━━━ DATA UNDER STUDY ━━━
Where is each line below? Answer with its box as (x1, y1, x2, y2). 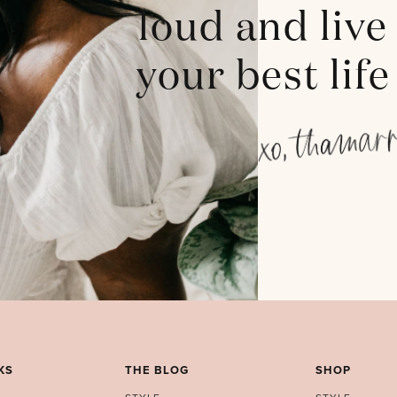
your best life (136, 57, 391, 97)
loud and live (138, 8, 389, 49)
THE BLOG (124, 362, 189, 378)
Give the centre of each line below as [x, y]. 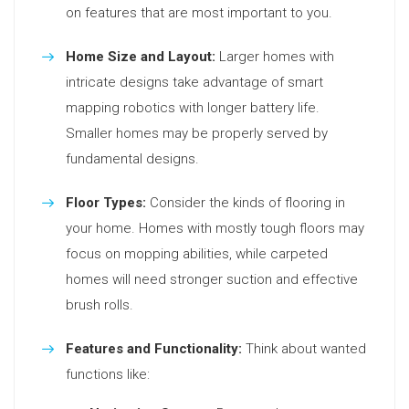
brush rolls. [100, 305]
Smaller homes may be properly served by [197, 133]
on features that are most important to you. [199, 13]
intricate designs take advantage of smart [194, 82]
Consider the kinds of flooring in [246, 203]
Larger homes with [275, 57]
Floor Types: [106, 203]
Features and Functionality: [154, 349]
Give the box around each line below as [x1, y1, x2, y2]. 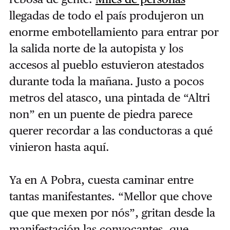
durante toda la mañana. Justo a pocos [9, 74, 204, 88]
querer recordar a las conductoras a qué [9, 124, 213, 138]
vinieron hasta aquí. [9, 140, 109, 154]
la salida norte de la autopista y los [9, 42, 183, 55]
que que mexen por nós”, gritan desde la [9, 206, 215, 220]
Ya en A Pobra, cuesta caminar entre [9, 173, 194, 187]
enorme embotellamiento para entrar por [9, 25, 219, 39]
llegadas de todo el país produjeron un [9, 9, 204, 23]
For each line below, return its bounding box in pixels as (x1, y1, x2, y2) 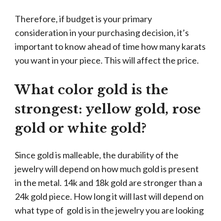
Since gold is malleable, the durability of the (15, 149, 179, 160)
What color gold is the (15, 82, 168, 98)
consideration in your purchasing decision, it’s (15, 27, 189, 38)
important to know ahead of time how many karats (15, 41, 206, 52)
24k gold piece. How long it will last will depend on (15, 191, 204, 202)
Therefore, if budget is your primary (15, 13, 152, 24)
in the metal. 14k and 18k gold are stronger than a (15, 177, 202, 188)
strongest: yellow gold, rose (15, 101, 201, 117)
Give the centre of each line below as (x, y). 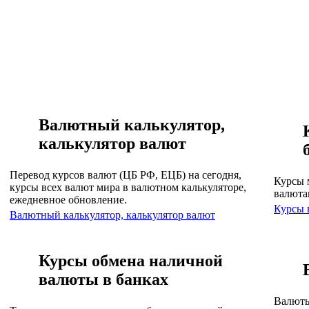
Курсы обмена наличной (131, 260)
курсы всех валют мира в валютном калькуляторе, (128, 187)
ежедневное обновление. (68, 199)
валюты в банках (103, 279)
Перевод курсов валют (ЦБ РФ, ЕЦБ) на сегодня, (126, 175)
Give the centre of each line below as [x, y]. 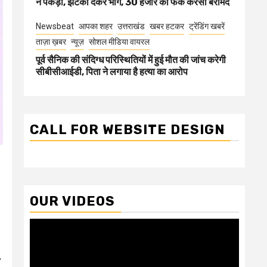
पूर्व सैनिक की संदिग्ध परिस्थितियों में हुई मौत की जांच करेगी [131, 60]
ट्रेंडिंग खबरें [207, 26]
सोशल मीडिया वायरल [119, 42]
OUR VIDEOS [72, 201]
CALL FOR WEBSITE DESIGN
━━━
━━━ DATA UNDER STUDY ━━━
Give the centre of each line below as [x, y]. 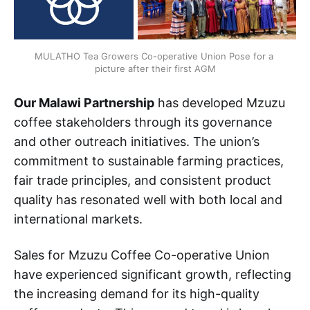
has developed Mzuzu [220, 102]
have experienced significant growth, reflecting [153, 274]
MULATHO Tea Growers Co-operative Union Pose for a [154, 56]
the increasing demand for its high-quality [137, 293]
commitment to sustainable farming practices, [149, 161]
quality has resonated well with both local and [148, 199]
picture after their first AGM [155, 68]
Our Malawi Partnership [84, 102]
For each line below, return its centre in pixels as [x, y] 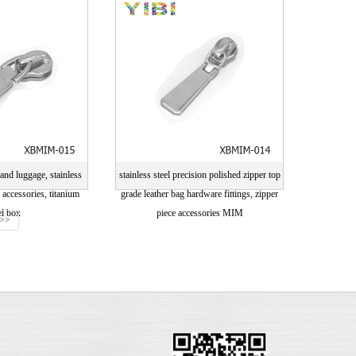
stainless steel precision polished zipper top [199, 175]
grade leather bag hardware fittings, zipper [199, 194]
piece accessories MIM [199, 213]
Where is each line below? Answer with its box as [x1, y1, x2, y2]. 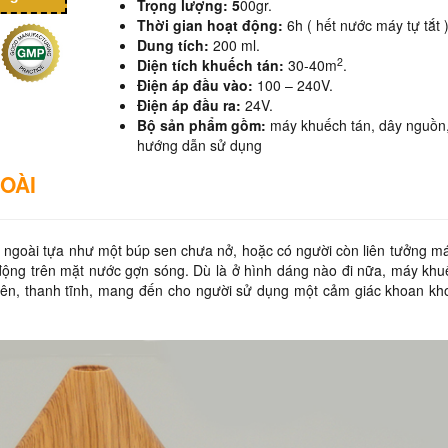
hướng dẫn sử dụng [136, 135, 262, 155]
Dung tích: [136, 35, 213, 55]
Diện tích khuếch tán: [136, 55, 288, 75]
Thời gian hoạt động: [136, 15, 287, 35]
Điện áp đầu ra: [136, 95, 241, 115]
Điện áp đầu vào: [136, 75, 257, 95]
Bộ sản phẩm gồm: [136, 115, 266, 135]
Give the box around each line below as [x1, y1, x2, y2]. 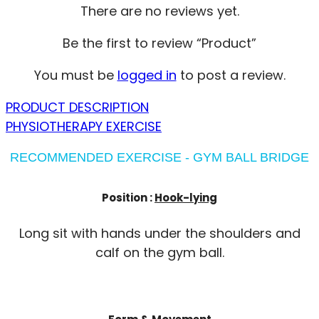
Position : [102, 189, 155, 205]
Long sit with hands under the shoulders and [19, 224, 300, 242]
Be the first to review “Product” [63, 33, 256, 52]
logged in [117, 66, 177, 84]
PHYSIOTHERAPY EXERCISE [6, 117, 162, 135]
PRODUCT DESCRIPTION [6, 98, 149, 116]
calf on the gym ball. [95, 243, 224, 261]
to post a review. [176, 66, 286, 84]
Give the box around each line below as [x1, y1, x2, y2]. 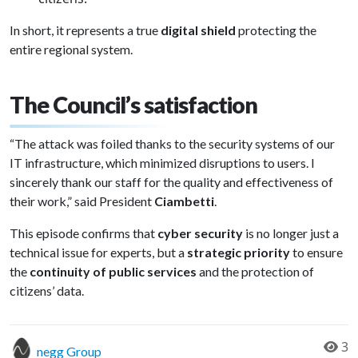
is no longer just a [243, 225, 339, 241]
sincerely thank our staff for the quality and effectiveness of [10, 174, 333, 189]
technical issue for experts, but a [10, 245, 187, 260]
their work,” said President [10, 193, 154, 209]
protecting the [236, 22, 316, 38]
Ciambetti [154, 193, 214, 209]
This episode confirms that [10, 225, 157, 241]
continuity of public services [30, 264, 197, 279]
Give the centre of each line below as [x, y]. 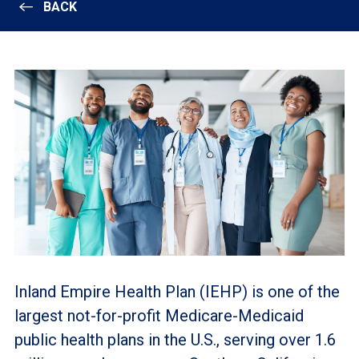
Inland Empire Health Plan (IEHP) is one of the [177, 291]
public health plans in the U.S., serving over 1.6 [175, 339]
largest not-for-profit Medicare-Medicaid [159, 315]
━━━
PROBLEM TO SOLVE: Leave out every picture, and copy exactly the lines above starting at the one holding "sincerely thank our" and ending at the one holding "largest not-for-profit Medicare-Medicaid", no more and no less.

ANSWER TO THE EXERCISE:
sincerely thank our staff for the quality and effectiveness of [10, 174, 333, 189]
technical issue for experts, but a [10, 245, 187, 260]
their work,” said President [10, 193, 154, 209]
protecting the [236, 22, 316, 38]
Ciambetti [154, 193, 214, 209]
This episode confirms that [10, 225, 157, 241]
continuity of public services [30, 264, 197, 279]
Give the centre of each line below as [x, y]. 
Inland Empire Health Plan (IEHP) is one of the [177, 291]
public health plans in the U.S., serving over 1.6 [175, 339]
largest not-for-profit Medicare-Medicaid [159, 315]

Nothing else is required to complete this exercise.